Show that a hyperplane in R^n is a closed set

[royzizzle]

Homework Statement

Show that a hyperplane in Rn is a closed set

Homework Equations

The Attempt at a Solution

I was thinking maybe try to prove that the complement of the hyperplane is open?

 

[LeonhardEuler]

I was thinking maybe try to prove that the complement of the hyperplane is open?

That's a good start. Now you need a description of a hyperplane to work with. How would you describe it?

 

[royzizzle]

That's a good start. Now you need a description of a hyperplane to work with.

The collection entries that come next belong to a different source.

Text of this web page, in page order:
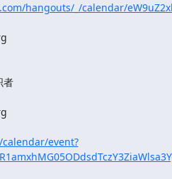
hangouts/_/calendar/
者
event?
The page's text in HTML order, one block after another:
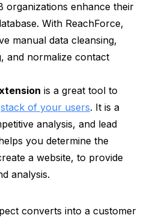
organizations enhance their
With ReachForce,
manual data cleansing,
and normalize contact
is a great tool to
stack of your users. It is a
analysis, and lead
you determine the
a website, to provide
analysis.
converts into a customer
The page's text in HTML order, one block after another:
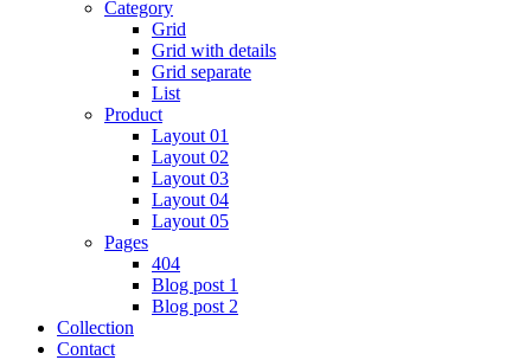
Category
Grid
Grid with details
Grid separate
List
Product
Layout 01
Layout 02
Layout 03
Layout 04
Layout 05
Pages
404
Blog post 1
Blog post 2
Collection
Contact
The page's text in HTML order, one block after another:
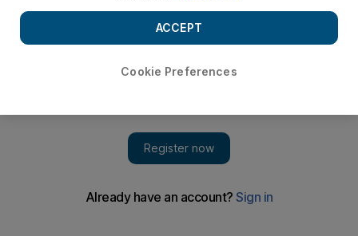
Cookie Preferences
ACCEPT
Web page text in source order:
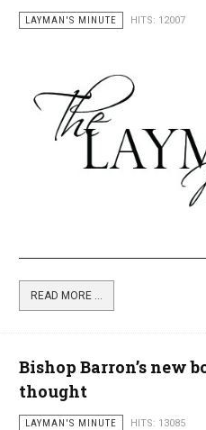
LAYMAN'S MINUTE HITS: 12007
READ MORE ...
Bishop Barron’s new
thought
LAYMAN'S MINUTE HITS: 13085
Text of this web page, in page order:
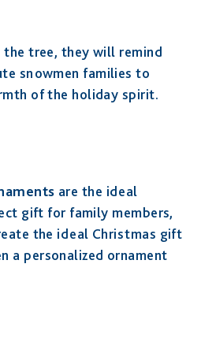
tree, they will remind
snowmen families to
of the holiday spirit.
are the ideal
gift for family members,
the ideal Christmas gift
a personalized ornament
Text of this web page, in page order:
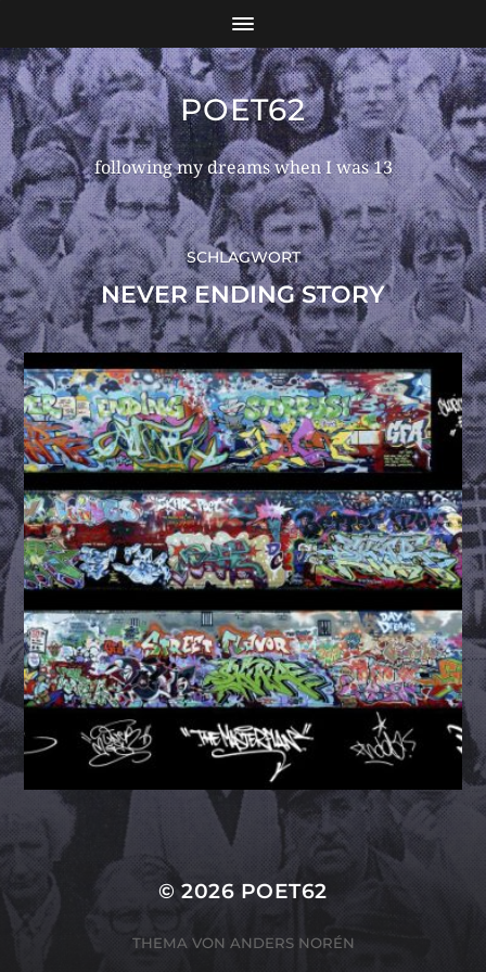
POET62
following my dreams when I was 13
SCHLAGWORT
NEVER ENDING STORY
© 2026 POET62
THEMA VON ANDERS NORÉN
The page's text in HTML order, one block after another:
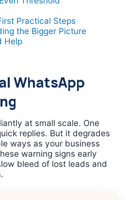
Practical Steps
the Bigger Picture
Help
WhatsApp
at small scale. One
replies. But it degrades
ways as your business
warning signs early
bleed of lost leads and
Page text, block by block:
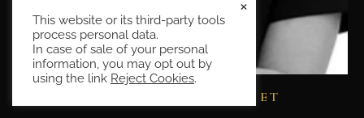
DR. SELAM OGBALIDET
This website or its third-party tools
process personal data.
In case of sale of your personal
information, you may opt out by
using the link Reject Cookies.
×
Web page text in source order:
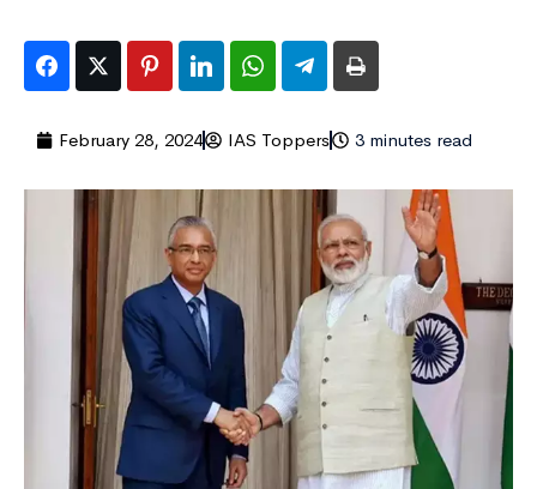
February 28, 2024 IAS Toppers 3 minutes read
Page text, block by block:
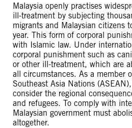
Malaysia openly practises
ill-treatment by subjecting
migrants and Malaysian citizens
year. This form of corporal
with Islamic law. Under
corporal punishment such as
or other ill-treatment, which are
all circumstances. As a member
Southeast Asia Nations
consider the regional
and refugees. To comply with
Malaysian government must
altogether.
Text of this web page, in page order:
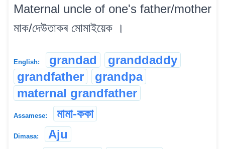
Maternal uncle of one's father/mother
মাক/দেউতাকৰ মোমাইয়েক ।
English: grandad
granddaddy
grandfather
grandpa
maternal grandfather
Assamese: মামা-ককা
Dimasa:
Aju
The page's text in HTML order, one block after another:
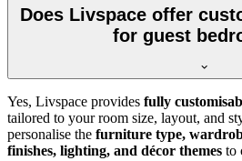
Does Livspace offer
for guest
Yes, Livspace provides fully
tailored to your room size, layout, and
personalise the furniture type,
finishes, lighting, and décor themes to
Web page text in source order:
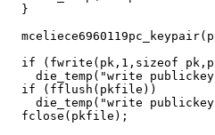
  }
if (fwrite(pk,1,sizeof
die_temp("write
  if (fflush(pkfile))
die_temp("write
  fclose(pkfile);
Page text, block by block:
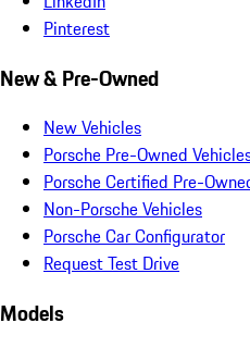
Pinterest
New & Pre-Owned
New Vehicles
Porsche Pre-Owned
Porsche Certified Pre-
Non-Porsche Vehicles
Porsche Car Configurator
Request Test Drive
Models
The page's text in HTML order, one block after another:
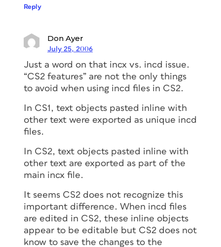
Reply
Don Ayer
July 25, 2006
Just a word on that incx vs. incd issue.
“CS2 features” are not the only things
to avoid when using incd files in CS2.
In CS1, text objects pasted inline with
other text were exported as unique incd
files.
In CS2, text objects pasted inline with
other text are exported as part of the
main incx file.
It seems CS2 does not recognize this
important difference. When incd files
are edited in CS2, these inline objects
appear to be editable but CS2 does not
know to save the changes to the
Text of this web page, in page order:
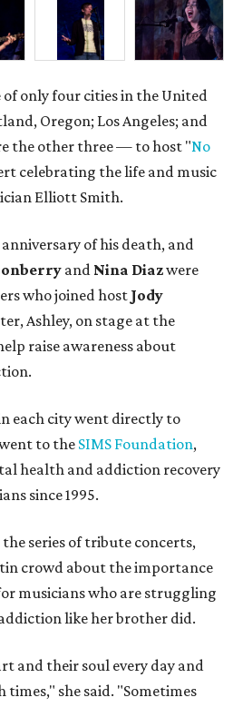
of only four cities in the United
Oregon; Los Angeles; and
the other three — to host "No
celebrating the life and music
Elliott Smith.
of his death, and
and Nina Diazwere
who joined hostJody
Ashley, on stage at the
raise awareness about
each city went directly to
to the SIMS Foundation,
health and addiction recovery
since 1995.
series of tribute concerts,
crowd about the importance
musicians who are struggling
like her brother did.
and their soul every day and
she said. "Sometimes

How would you describe it?

alright. given an x0 let x be a plane that passes through x0 and let x-x0 be orthogonal to a. and define the hyperplane to be the set of x such that a dot x = a dot x0

so the complement would be the set of x such that a dot x != a dot x0

so (a1 +...+ an)((x1-x01) +...+ (xn - x0n)) != 0

what should i do to prove that the set x is open?

 

[LeonhardEuler]

alright. given an x0 let x be a plane that passes through x0 and let x-x0 be orthogonal to a. and define the hyperplane to be the set of x such that a dot x = a dot x0

so the complement would be the set of x such that a dot x != a dot x0

so (a1 +...+ an)((x1-x01) +...+ (xn - x0n)) != 0

what should i do to prove that the set x is open?

Hmm, I don't follow that description. It might be easier to define it with a set of linear equations. Then the compliment is just the set of elements that don't solve each of those equations.

How to prove openness? What is the definition of an open set in R^n?